The Columbia License Agreement terminates on the date of expiration of all royalty obligations thereunder unless earlier terminated by either party for a material breach, subject to a specified cure period. We may also terminate the Columbia License Agreement without cause at any time upon advance written notice to Columbia.

 

Asset Purchase Agreement with EPI Health

 

In October 2019, we entered into an Asset Purchase Agreement, or APA, with EPI Health, pursuant to which we sold the worldwide rights to RHOFADE, which included the assignment of certain licenses for related intellectual property assets, or the Disposition. 

 

Pursuant to the APA, EPI Health paid us an upfront payment of $35.0 million ($1.75 million of which was placed in escrow) and $200,000 for inventory.  In addition, EPI Health has agreed to pay us (i) potential sales milestone payments of up to $20.0 million in the aggregate upon the achievement of specified levels of net sales (as defined in the APA) of products covered by the APA, (ii) a specified high single-digit royalty calculated as a percentage of net sales, on a product-by-product and country-by-country basis, until the date that the patent rights related to a particular product, such as RHOFADE, have expired, provided, that with respect to sales of RHOFADE in any territory outside of the United States, such royalty shall be paid on a country-by-country basis until the date that the RHOFADE patent rights in the particular country have expired or, if later, 10 years from the date of the first commercial sale of RHOFADE in such country and (iii) 25% of any upfront, license, milestone, maintenance or fixed payment received by EPI Health in connection with any license or sublicense of the assets transferred in the Disposition in any territory outside of the United States, subject to specified exceptions.  In addition, EPI Health has agreed to assume our obligation to pay specified royalties and milestone payments under our existing agreements with Allergan, Aspect Pharmaceuticals, LLC and Vicept Therapeutics, Inc.

 

Assignment Agreement with the Estate of Mickey Miller and Finder’s Services Agreement with KPT Consulting, LLC

 

In August 2012, we entered into an assignment agreement, or, as amended, the Assignment Agreement, with the Estate of Mickey Miller, or the Miller Estate, under which we acquired some of the intellectual property rights covering A-101 45% Topical Solution and ESKATA.  The assignment of intellectual property rights covers specified know-how, along with modifications of, improvements to and variations on A-101 that meet defined chemical properties. Under this agreement, we have the sole and exclusive right, but not the duty, to develop, obtain marketing approval for and commercialize A-101 45% Topical Solution and ESKATA in various countries throughout the world. We are required to use commercially reasonable efforts to develop and commercialize at least one product for at least one indication in the United States.
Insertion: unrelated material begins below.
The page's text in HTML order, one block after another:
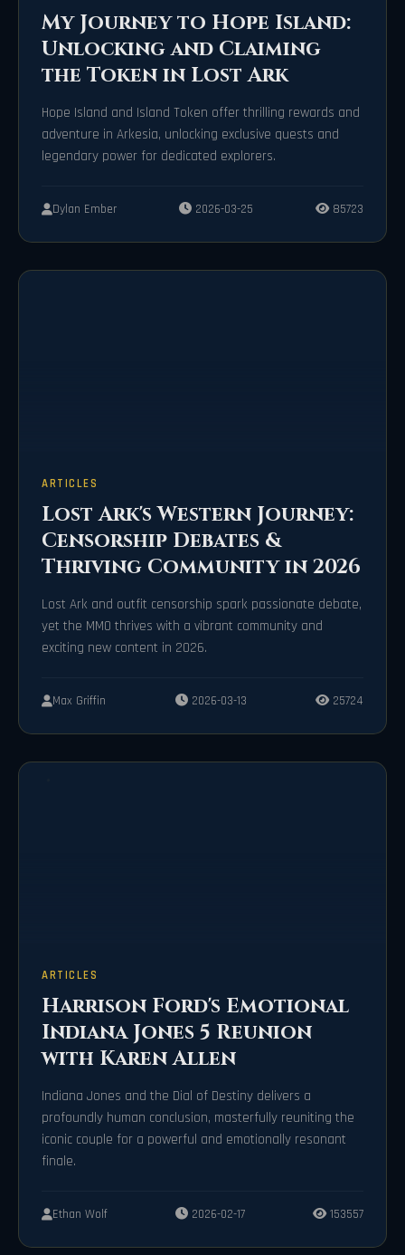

In connection with obtaining the assignment of the intellectual property from the Miller Estate, in August 2012 we also entered into a separate finder’s services agreement, or the Finder’s Services Agreement, with KPT Consulting, LLC. 

 

Under the terms of the Assignment Agreement and the Finder’s Services Agreement, we made aggregate upfront payments of $0.6 million in 2012 and one-time milestone payments of $0.4 million in 2013 upon the dosing of the first human subject with ESKATA in our Phase 2 clinical trial. There are no remaining potential milestone payments under the Assignment Agreement. Under the Finder’s Services Agreement, we made a one-time milestone payment of $1.0 million in April 2017 upon the achievement of a specified regulatory milestone, and a one-time milestone payment of $1.5 million in May 2018 upon the achievement of a specified commercial milestone.  Under the terms of the Finder’s Services Agreement, we are obligated to make an additional milestone payment of $3.0 million upon the achievement of a specified commercial milestone.  Under each of the Assignment Agreement and the Finder’s Services Agreement, we are also obligated to pay royalties on sales of ESKATA and related products, at low single-digit percentages of net sales, subject to reduction in specified circumstances. Both agreements will terminate upon the expiration of the last pending, viable patent claim of the patents acquired under the Assignment Agreement, but no sooner than 15 years from the effective date of the agreements.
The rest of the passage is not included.